Depois do corte de pessoal, o administrador daquele centro camagüeyano contratou os serviços de um escritório particular para que se ocupe dos temas legais. Se antes a solícita advogada se ocupava de todo o papelório jurídico por somente 500 pesos mensais (menos de USD 25), agora a empresa deve pagar uns 2000 pesos para receber a assistência de uma instituição de fora. A aritmética atormenta a jurista desempregada, pois nem sequer lhe resta o consolo de que sua demissão serviu para tornar a empresa mais rentável. Para cúmulo, os empregados mais confiáveis politicamente ou mais próximos em amizade com o diretor ficaram em seus postos. Conseguiram sair airosos declarando seus ineficazes postos de burocratas como se na realidade estivessem diretamente vinculados a produção. Daí que o secretário geral do PCC apareça agora – ante os olhos dos possíveis inspetores – como se fosse torneiro, quando todos sabem que vegeta atrás de uma mesa cheia de documentos atrasados e amarelecidos.

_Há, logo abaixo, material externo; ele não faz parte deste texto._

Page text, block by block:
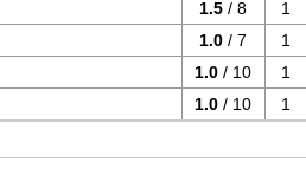
1.5 / 8
1
1.0 / 7
1
1.0 / 10
1
1.0 / 10 1
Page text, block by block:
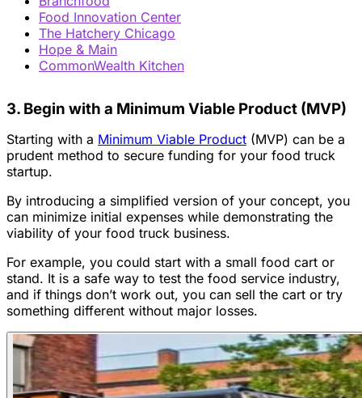
Food Innovation Center
The Hatchery Chicago
Hope & Main
CommonWealth Kitchen
3. Begin with a Minimum Viable Product (MVP)
Starting with a Minimum Viable Product (MVP) can be a
prudent method to secure funding for your food truck
startup.
By introducing a simplified version of your concept, you
can minimize initial expenses while demonstrating the
viability of your food truck business.
For example, you could start with a small food cart or
stand. It is a safe way to test the food service industry,
and if things don’t work out, you can sell the cart or try
something different without major losses.
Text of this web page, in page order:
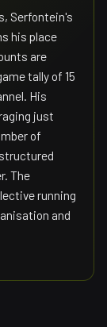
Serfontein's
his place
are
tally of 15
His
just
of
The
running
and
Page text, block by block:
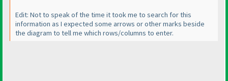
Edit: Not to speak of the time it took me to search for this
information as I expected some arrows or other marks beside
the diagram to tell me which rows/columns to enter.
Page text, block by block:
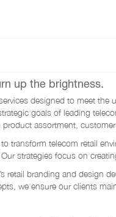
up the brightness.
designed to meet
goals of leading
assortment, customer
transform telecom retail
strategies focus on
retail branding and
we ensure our clients
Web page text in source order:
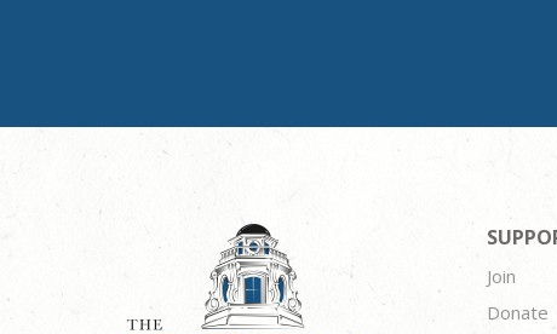
Join
Donate
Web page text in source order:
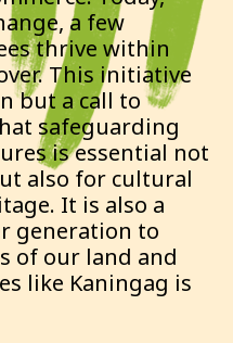
a few
thrive within
This initiative
but a call to
safeguarding
is essential not
also for cultural
It is also a
generation to
of our land and
like Kaningag is
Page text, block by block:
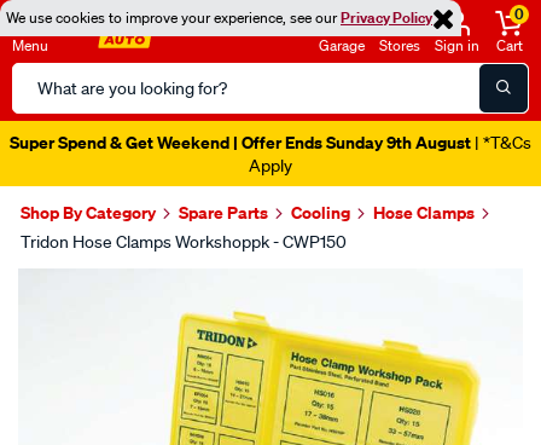
We use cookies to improve your experience, see ourPrivacy Policy
Menu
Search
Catalog
Garage Stores Sign in
0
Cart
Super Spend & Get Weekend | Offer Ends Sunday 9th August | *T&Cs
Apply
Shop By Category Spare Parts Cooling Hose Clamps
Tridon Hose Clamps Workshoppk - CWP150
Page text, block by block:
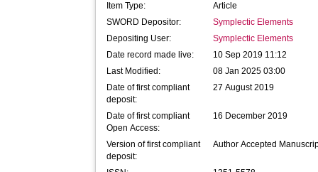
Item Type:
Article
SWORD Depositor:
Symplectic Elements
Depositing User:
Symplectic Elements
Date record made live:
10 Sep 2019 11:12
Last Modified:
08 Jan 2025 03:00
Date of first compliant
deposit:
27 August 2019
Date of first compliant
Open Access:
16 December 2019
Version of first compliant
deposit:
Author Accepted
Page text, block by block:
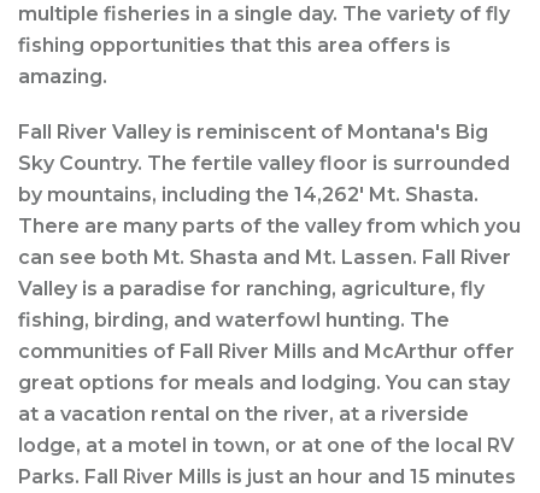
multiple fisheries in a single day. The variety of fly
fishing opportunities that this area offers is
amazing.
Fall River Valley is reminiscent of Montana's Big
Sky Country. The fertile valley floor is surrounded
by mountains, including the 14,262' Mt. Shasta.
There are many parts of the valley from which you
can see both Mt. Shasta and Mt. Lassen. Fall River
Valley is a paradise for ranching, agriculture, fly
fishing, birding, and waterfowl hunting. The
communities of Fall River Mills and McArthur offer
great options for meals and lodging. You can stay
at a vacation rental on the river, at a riverside
lodge, at a motel in town, or at one of the local RV
Parks. Fall River Mills is just an hour and 15 minutes
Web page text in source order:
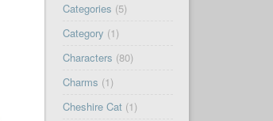
Categories (5)
Category (1)
Characters (80)
Charms (1)
Cheshire Cat(1)
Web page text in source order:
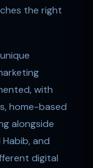
the right
with
home-based
alongside
and
digital
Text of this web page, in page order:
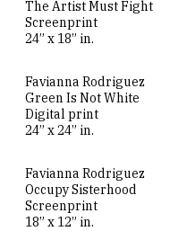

Contudo, o que mais angustia esta mulher que caiu no corte não é o futuro do seu empregador estatal, mas sim o rumo que sua vida pessoal tomará. Nunca fez outra coisa do que encher atas, fazer contratos e emendar declarações. Seus dezessete anos de vida profissional foram dedicados ao trabalho para este patrão governamental que hoje a deixou na rua. Não sabe nada de corte de cabelo, nem da técnica de manicure para abrir seu próprio salão de beleza; apenas aprendeu a manejar um computador e não fala nenhum outro idioma. Tampouco tem capital inicial para abrir uma cafeteria ou investir na criação de porcos; a única coisa que faz bem é analisar decretos- leis e encontrar as entrelinhas nos artigos jurídicos. No caso dela a demissão é a despedida da sua vida de trabalho, o regresso ao fogão, a dependência do homem que, todavia, conserva seu emprego; é o silêncio perene daquele relógio que antes soava às seis da manhã.